Soon after, an inquiry was made as to why the claim was denied, then the claims examiner evaluated the records again. This time, he decided that Coats had an average of 19.21 hours but “was an eligible employee immediately prior to leaving work.” Therefore, this meant that she was at least eligible for benefits. At this point, the claims reviewer changed the periods during which Coats worked from August 9 through October 18 to August 22 through October 13. This was due to the claims reviewer not including the time differential for hours that were worked between the hours of 7:00PM and 7:00AM.
As of June 11, 2015, Reliance granted Coats benefits in the amount of $2,194.96 per month. She did not find this amount to be enough, so she filed an appeal. This appeal was subsequently denied and led to the instant suit. The main issues at the heart of this suit is the definition of several phrases that are in the plan language, including “Covered Monthly Earnings,” “regular work week,” “regular weekly earnings,” and “rate per hour.” Coats argues that her rate of benefits was miscalculated.

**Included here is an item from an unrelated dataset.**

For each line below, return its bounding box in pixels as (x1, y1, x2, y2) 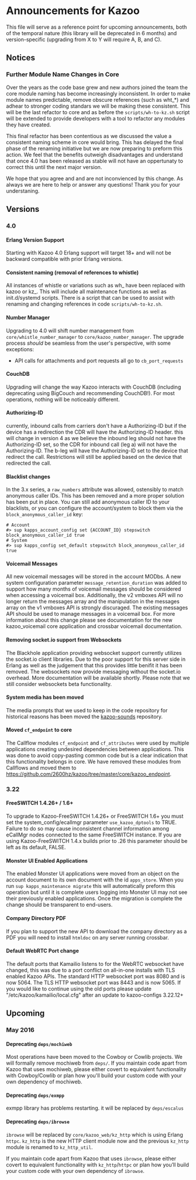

Reliance argues that “regular work week” should be based on calculations of the records which show compensation, as well as time cards. Coats argues that “regular work week” means the number of hours an employee is scheduled to work on a normal basis; in this case, that is 24. To determine whether the phrase “regular work week” is ambiguous, the court will “consider the common and ordinary meaning of the word, as a reasonable person in the position of the participate would understand it.” “In that light, a term is ambiguous if it ‘is reasonably susceptible to more than one meaning, or where there is uncertainty as to the meaning of the term.”
The court believed that the phrase was indeed ambiguous. However, it had to determine whether Coats provided a reasonable interpretation of same. When applying the contra preferntum doctrine, the court decided that the phrase meant the number of hours during which an employee is regularly scheduled to work.
Coats also argues that her pay was incorrectly calculated. Overall, the court decided that her pay should have been calculated using the $5.00 differential for hours between 7:00PM and 7:00AM pursuant to the language of the policy. As a result, the court opted to rule in favor of Coats and against Reliance.[Note: this claim was not handled by the Ortiz Law Firm. It is merely summarized here for a better understanding of how Federal Courts are handling long term disability insurance claims.]